Your objective:
Where the records below show a line containing "subregions. The global", start copying; end with the line containing "subregions, and then", and copy it too.

Material provided:
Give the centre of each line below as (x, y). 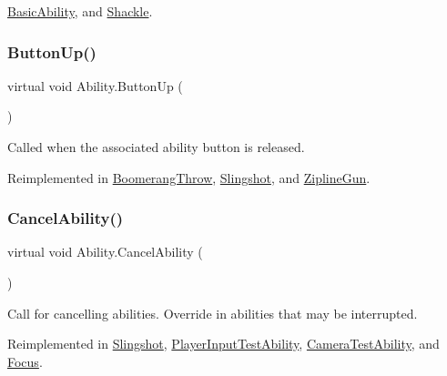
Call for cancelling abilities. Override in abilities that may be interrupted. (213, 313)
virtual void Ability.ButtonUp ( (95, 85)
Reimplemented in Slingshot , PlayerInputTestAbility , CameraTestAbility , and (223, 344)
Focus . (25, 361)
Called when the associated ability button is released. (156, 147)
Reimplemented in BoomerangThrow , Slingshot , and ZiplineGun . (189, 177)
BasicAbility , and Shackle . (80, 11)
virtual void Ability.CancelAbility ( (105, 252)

--

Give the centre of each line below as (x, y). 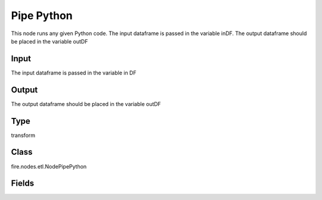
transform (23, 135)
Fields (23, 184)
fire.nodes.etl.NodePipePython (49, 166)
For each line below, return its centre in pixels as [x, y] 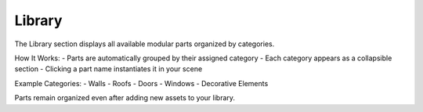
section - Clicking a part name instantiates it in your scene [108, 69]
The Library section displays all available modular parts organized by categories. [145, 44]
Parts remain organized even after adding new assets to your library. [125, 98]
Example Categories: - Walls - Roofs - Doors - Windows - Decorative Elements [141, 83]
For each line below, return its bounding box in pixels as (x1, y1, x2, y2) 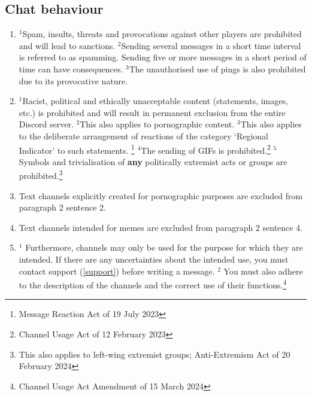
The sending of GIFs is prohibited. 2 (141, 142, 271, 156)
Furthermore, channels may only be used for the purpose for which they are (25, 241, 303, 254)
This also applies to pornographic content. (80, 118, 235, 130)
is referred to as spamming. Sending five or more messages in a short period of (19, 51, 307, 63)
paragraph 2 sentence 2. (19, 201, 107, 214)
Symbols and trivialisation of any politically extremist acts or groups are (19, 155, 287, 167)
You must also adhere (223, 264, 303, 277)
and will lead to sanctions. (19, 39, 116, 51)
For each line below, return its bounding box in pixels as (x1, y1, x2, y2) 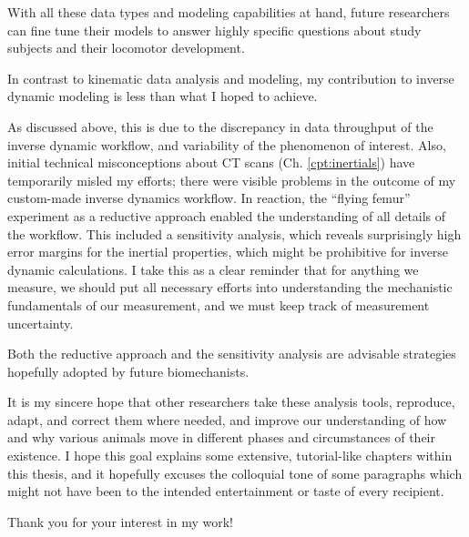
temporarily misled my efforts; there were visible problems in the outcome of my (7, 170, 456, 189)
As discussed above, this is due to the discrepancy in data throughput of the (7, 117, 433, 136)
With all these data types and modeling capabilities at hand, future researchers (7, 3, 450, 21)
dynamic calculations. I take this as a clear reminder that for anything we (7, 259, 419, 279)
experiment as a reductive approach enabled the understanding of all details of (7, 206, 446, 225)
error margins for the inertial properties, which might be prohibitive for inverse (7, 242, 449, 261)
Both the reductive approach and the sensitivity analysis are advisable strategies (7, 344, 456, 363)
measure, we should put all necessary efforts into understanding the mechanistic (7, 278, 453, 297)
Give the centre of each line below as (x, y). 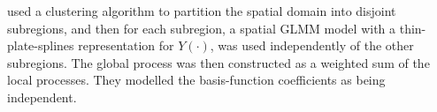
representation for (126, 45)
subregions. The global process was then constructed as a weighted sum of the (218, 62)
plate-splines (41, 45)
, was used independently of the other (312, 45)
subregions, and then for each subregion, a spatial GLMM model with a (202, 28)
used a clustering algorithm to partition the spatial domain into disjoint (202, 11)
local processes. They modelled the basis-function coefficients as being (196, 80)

==

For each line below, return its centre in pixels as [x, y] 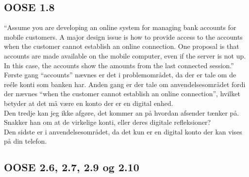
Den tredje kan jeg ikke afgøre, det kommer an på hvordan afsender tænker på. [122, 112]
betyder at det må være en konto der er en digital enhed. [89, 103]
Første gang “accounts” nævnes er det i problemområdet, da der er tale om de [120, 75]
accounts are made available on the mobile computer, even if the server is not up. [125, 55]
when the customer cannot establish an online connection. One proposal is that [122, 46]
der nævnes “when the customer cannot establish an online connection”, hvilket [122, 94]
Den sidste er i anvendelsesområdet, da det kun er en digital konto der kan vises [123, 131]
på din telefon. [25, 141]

Response below:
subregions. The global process was then constructed as a weighted sum of the (218, 62)
plate-splines (41, 45)
, was used independently of the other (312, 45)
subregions, and then for each subregion, a spatial GLMM model with a (202, 28)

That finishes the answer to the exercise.